August 26th.—Rose very early, the Doctor
acting as camp-master and making every one fly round, so that we got off
half an hour before sunrise. The thermometer then stood at thirty degrees,
and heavy hoar-frost lay on the rich deep grass. A dense fog rose as the
frost exhaled in dew, and, the sun's rays striking on this, formed a
beautiful fog-bow that hung before us during fully an hour's travelling.

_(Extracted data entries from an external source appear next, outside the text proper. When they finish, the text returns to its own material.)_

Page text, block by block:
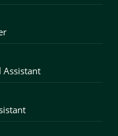
Assistant
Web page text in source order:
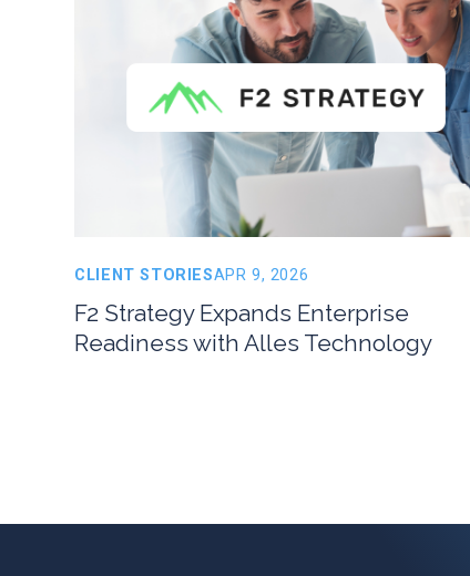
CLIENT STORIESAPR 9, 2026
F2 Strategy Expands Enterprise
Readiness with Alles Technology
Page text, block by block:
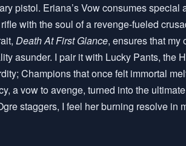
pistol. Eriana’s Vow consumes
with the soul of a revenge-fueled
Death At First Glance, ensures that
asunder. I pair it with Lucky Pants, the
Champions that once felt immortal
a vow to avenge, turned into the
staggers, I feel her burning resolve in
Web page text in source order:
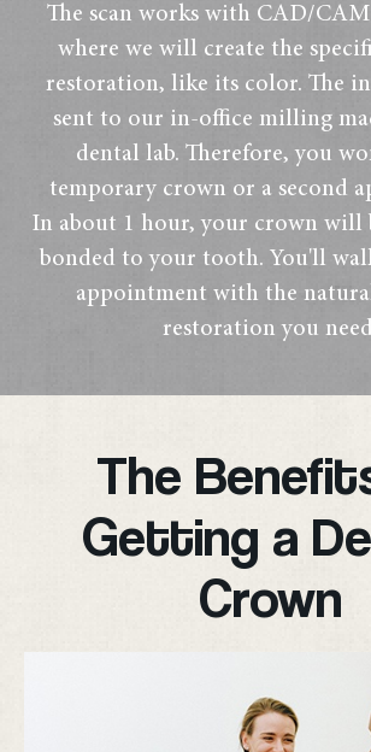
The scan works with CAD/
where we will create the
restoration, like its color. The
sent to our in-office milling
dental lab. Therefore, you
temporary crown or a second
In about 1 hour, your crown will
bonded to your tooth. You'll
appointment with the
restoration you
The
Getting a
Crown
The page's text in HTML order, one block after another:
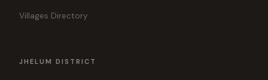
Villages Directory
JHELUM DISTRICT
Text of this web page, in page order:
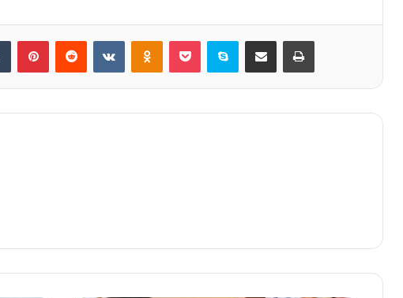
Tumblr PinterestReddit VKontakteOdnoklassniki
Pocket Skype Share via Email Print
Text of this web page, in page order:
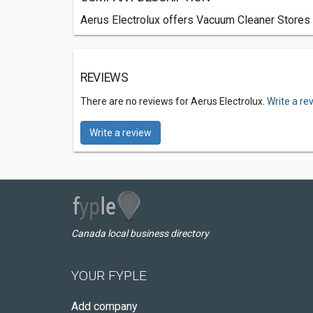
Aerus Electrolux offers Vacuum Cleaner
REVIEWS
There are no reviews for Aerus Electrolux. Write a
Write a review
Canada local business directory
YOUR FYPLE
Add company
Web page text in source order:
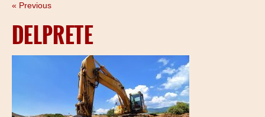
CONTRACTORS
SERVICE AREAS
« Previous
DELPRETE
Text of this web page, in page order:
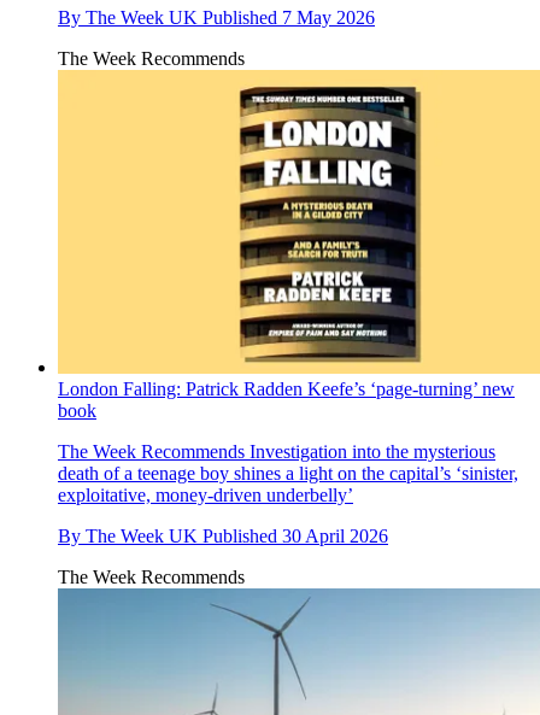
By The Week UK Published 7 May 2026
The Week Recommends
London Falling: Patrick Radden Keefe’s ‘page-turning’ new
book
The Week Recommends Investigation into the mysterious
death of a teenage boy shines a light on the capital’s ‘sinister,
exploitative, money-driven underbelly’
By The Week UK Published 30 April 2026
The Week Recommends
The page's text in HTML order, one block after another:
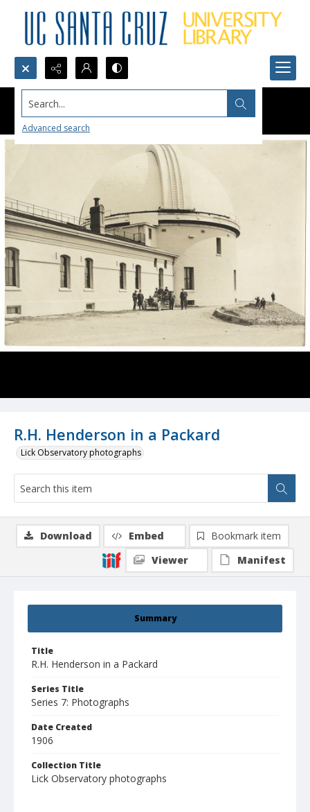
Search...
Advanced search
R.H. Henderson in a Packard
Lick Observatory photographs
Summary
Title
R.H. Henderson in a Packard
Series Title
Series 7: Photographs
Date Created
1906
Collection Title
Lick Observatory photographs
Download Embed
Bookmark item
Viewer
Manifest
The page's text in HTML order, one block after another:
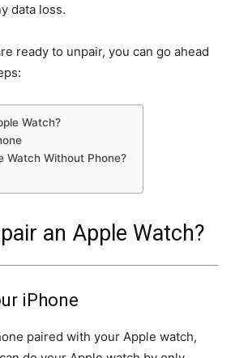
data loss.
ready to unpair, you can go ahead
Watch?
Watch Without Phone?
an Apple Watch?
iPhone
paired with your Apple watch,
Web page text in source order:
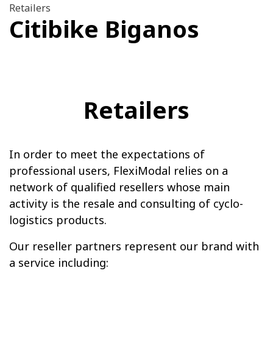
Retailers
Citibike Biganos
Retailers
In order to meet the expectations of
professional users, FlexiModal relies on a
network of qualified resellers whose main
activity is the resale and consulting of cyclo-
logistics products.
Our reseller partners represent our brand with
a service including:
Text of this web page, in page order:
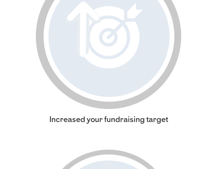
Increased your fundraising target
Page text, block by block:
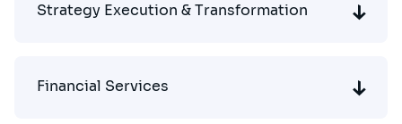
Strategy Execution & Transformation
Financial Services
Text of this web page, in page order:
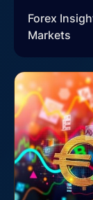
Forex
Markets

Passing up the valley parallel to the river, to where it turns southerly
in a somewhat different direction, we ascended the plateau on the other
side and skirted its edge for some distance, going through tall heavy
grass and a country which seemed to possess every qualification for
successful stock-raising. The road showed the influence of recent rains
that, the Victoria settlers told us, had been so heavy this August as to
have completely stopped haying operations. Every marsh was a bog, every
creek swollen, and as good soil makes bad roads, our progress was
necessarily slow. Still by getting a good start, and by "pegging away" we
made forty-four miles in our three "spells." The first was to the
Wassetenow, (or opening in the bank) so called from the cleft it has made,
in the ridge, to get to the Saskatchewan. The cleft, instead of showing
the usual broad rounded valley, is cut sharp and clean as if with a knife,
partly by the force of the stream and partly by land slides. We next
passed successively "Sucker" "Vermilion" and "Deep" Creeks, besides
several smaller ones, and camped at the last named. The road descended
twice to the Saskatchewan, which showed the same clayey look as at
Carlton, and ran with almost as great a volume though more than three
hundred miles nearer its source. For thirty miles to-day the trail was
through thick woods of aspen, poplars, birch, tamarack, spruce and pine.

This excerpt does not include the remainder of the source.